You can bind provisioned instances only to GPU functions that belong to the Ada, Ada.2, Ada.3, Hopper, or Xpu.1 series.
Elastic instances
If you set the minimum number of instances for a function to 0, instances automatically scale based on the request volume and are released when there are no requests. This means you are billed based on usage and pay nothing when the function is not in use, which maximizes cost savings. The more frequent the business requests, the higher the resource utilization and the greater the cost savings compared to using elastic virtual machines.
Are there cold starts?
Yes. For latency-sensitive businesses, you can set the minimum number of instances to 1 or more to mitigate cold starts.
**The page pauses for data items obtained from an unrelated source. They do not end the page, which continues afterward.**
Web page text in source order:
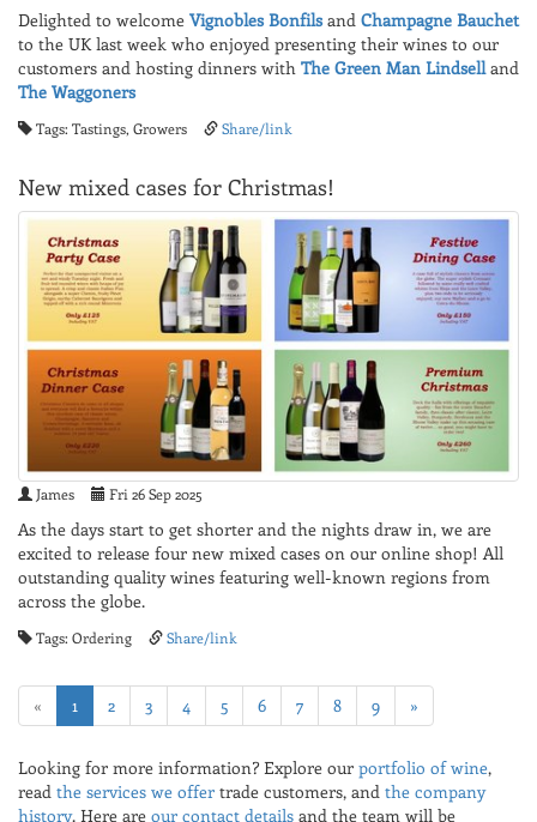
Delighted to welcome Vignobles Bonfilsand Champagne Bauchet
to the UK last week who enjoyed presenting their wines to our
customers and hosting dinners with The Green Man Lindselland
The Waggoners
Tags: Tastings, Growers Share/link
New mixed cases for Christmas!
James Fri 26 Sep 2025
As the days start to get shorter and the nights draw in, we are
excited to release four new mixed cases on our online shop! All
outstanding quality wines featuring well-known regions from
across the globe.
Tags: Ordering Share/link
« 1 2 3 4 5 6 7 8 9 »
Looking for more information? Explore our portfolio of wine,
read the services we offer trade customers, and the company
history. Here are our contact details and the team will be

This method pre-allocates elastic resources. When a request arrives, the instance is quickly activated to execute the request.
Billing (Pay-as-you-go)
The usage cost of a function is the sum of the fees for active elastic instances and shallow hibernation (formerly idle) elastic instances. If you set the minimum number of instances to 1 or more, you can enable the shallow hibernation mode. In the shallow hibernation state, vCPU usage is free, and GPU usage is billed at only 20% of the regular rate. This cost is much lower than that of active elastic instances.
For more information about the scenarios for active and shallow hibernation elastic instances, see Elastic instances.
Provisioned instances
This instance type applies only to GPU functions. You can purchase a provisioned resource pool in advance and then allocate a specific number and type of provisioned instances to a function from the resource pool. This method provides predictable and fixed usage costs and is suitable for scenarios with high resource utilization, strict latency requirements, or a need for stable costs.
Are there cold starts?
No. When you use provisioned instances, the maximum number of requests that a function can process simultaneously is determined by the following formula: = Number of allocated provisioned instances × Instance concurrency. Requests that exceed this limit are throttled. Requests within the limit receive a real-time response, which completely eliminates cold starts.
Billing (Subscription)
The function cost is the total subscription fee for all purchased provisioned resource pools.